A Year’s Worth of Happiness

One of the best things I did last year was keep a Happiness Jar. The intent was to capture small moments of joy, as an exercise of appreciation and gratitude. Some people keep a journal, but I liked the idea of filling an empty jar.

Last night, during the final few hours of 2015, I emptied the contents onto the dining room table to see what a year’s worth of happiness meant to me.

Readng Jar

The first thing that struck me, as I unfolded the first few slips of paper, was how many moments I’d already forgotten. Fleeting moments of happiness, flowing past in the stream of life, thankfully captured.

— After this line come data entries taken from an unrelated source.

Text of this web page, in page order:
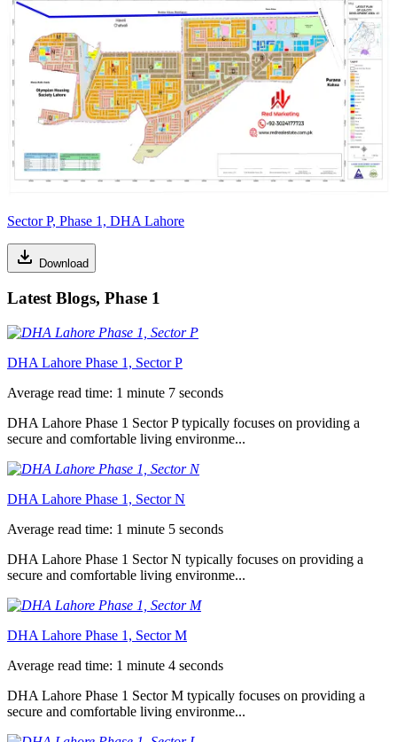
Sector P, Phase 1, DHA Lahore
Download
Latest Blogs, Phase 1
DHA Lahore Phase 1, Sector P
Average read time: 1 minute 7 seconds
DHA Lahore Phase 1 Sector P typically focuses on providing a
secure and comfortable living environme...
DHA Lahore Phase 1, Sector N
Average read time: 1 minute 5 seconds
DHA Lahore Phase 1 Sector N typically focuses on providing a
secure and comfortable living environme...
DHA Lahore Phase 1, Sector M
Average read time: 1 minute 4 seconds
DHA Lahore Phase 1 Sector M typically focuses on providing a
secure and comfortable living environme...
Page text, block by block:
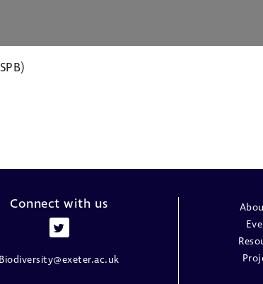
Connect with us
Biodiversity@exeter.ac.uk
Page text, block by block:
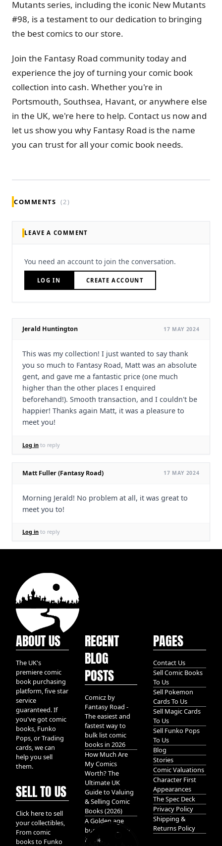
Mutants series, including the iconic New Mutants
#98, is a testament to our dedication to bringing
the best comics to our store.
Join the Fantasy Road community today and
experience the joy of turning your comic book
collection into cash. Whether you're in
Portsmouth, Southsea, Havant, or anywhere else
in the UK, we're here to help. Contact us now and
let us show you why Fantasy Road is the name
you can trust for all your comic book needs.
COMMENTS (2)
LEAVE A COMMENT
You need an account to join the conversation.
LOG IN CREATE ACCOUNT
Jerald Huntington 17 MAY 2024
This was my collection! I just wanted to say thank
you so much to Fantasy Road, Matt was an absolute
gent, and gave me a fantastic price (one much
higher than the other places I enquired
beforehand!). Smooth transaction, and I couldn't be
happier! Thanks again Matt, it was a pleasure to
meet you!
Log in to reply
Matt Fuller (Fantasy Road) 17 MAY 2024
Morning Jerald! No problem at all, it was great to
meet you to!
Log in to reply
ABOUT US
The UK's
premiere comic
book purchasing
platform, five star
service
guaranteed. If
you've got comic
books, Funko
Pops, or Trading
cards, we can
help you sell
them.
SELL TO US
Click here to sell
your collectibles,
From comic
books to Funko
RECENT
BLOG
POSTS
Comicz by
Fantasy Road -
The easiest and
fastest way to
bulk list comic
books in 2026
How Much Are
My Comics
Worth? The
Ultimate UK
Guide to Valuing
& Selling Comic
Books (2026)
A Golden age
bundle of Glory
hidden in
PAGES
Contact Us
Sell Comic Books
To Us
Sell Pokemon
Cards To Us
Sell Magic Cards
To Us
Sell Funko Pops
To Us
Blog
Stories
Comic Valuations
Character First
Appearances
The Spec Deck
Privacy Policy
Shipping &
Returns Policy

The first one said simply: “Hail!” I smiled wide. Now I remember that day! It was April 1st, I was working in my office, and suddenly the window panes started rattling with a spring storm. A memory reclaimed!

I unfolded the rest of the papers, one by one.

As it turns out, nature brought me an abundance of happiness. Bright stars, beautiful clouds, the luminous moon. Birds singing, gulls crying, hummingbirds zipping past. Cherry blossoms floating down from the trees. Flowers emerging in the garden. In these simple moments of connection with the natural world, I felt joy.

Sometimes, there were whole days of happiness.

image

Sharing life with others brought me great happiness.

Valentine’s Day: “Hubby sent me upstairs to fetch something on the printer he ‘needed right away.’ It was a love poem.” My husband wrote me a poem! How could I have forgotten this? I must go upstairs and find it.

Random strangers also made me happy. There was the day I was flying home, gazing out the window at the snowy Rocky Mountains, when the man sitting in the row in front of me, poked his head between the seat headrests and exclaimed to me, “Isn’t it amazing?”

Yes. The mountains, and chance encounters with strangers, brought opportunities to experience le p’tit bonheur (the little happiness). As did warm visits with friends, family, and unexpected handwritten letters that came swooshing through our 100-year old mail slot.

I couldn’t help but wonder: Would I be inside anyone else’s happiness jar? I hope I created moments of happiness for others, through things I may have said or done last year.

With all my slips of paper unfolded, I thought about the great wealth of happiness that never made it into the jar.

The whole of our family reunion: meeting relatives from Finland, playing the mandolin with my father, visiting art museums, hiking trails along the Potomac River. All high points of the year; none of them captured. I had not written a single entry in either June or November. However, I do remember many times sitting at the kitchen counter, seeing the Happiness Jar in the corner, but not making the effort to write. If only I had overcome my inertia!

Perhaps, during our happiest times in life, we are fully immersed. And those experiences impact us in a more permanent way. They become our life stories, no note required.

Empty Jar

In total, there were 68 little time capsules in the jar: 60 happy memories; 7 contributions by family; and one fortune cookie message: “A windfall is coming for you.”

Indeed. One insightful project delivered this to me. A year’s worth of happiness arrived, exactly as predicted.

2 thoughts on “A Year’s Worth of Happiness

  1. There is a lot to be said for looking for the small things every day of the year, of many of which you can’t help but think, “As if by coincidence.”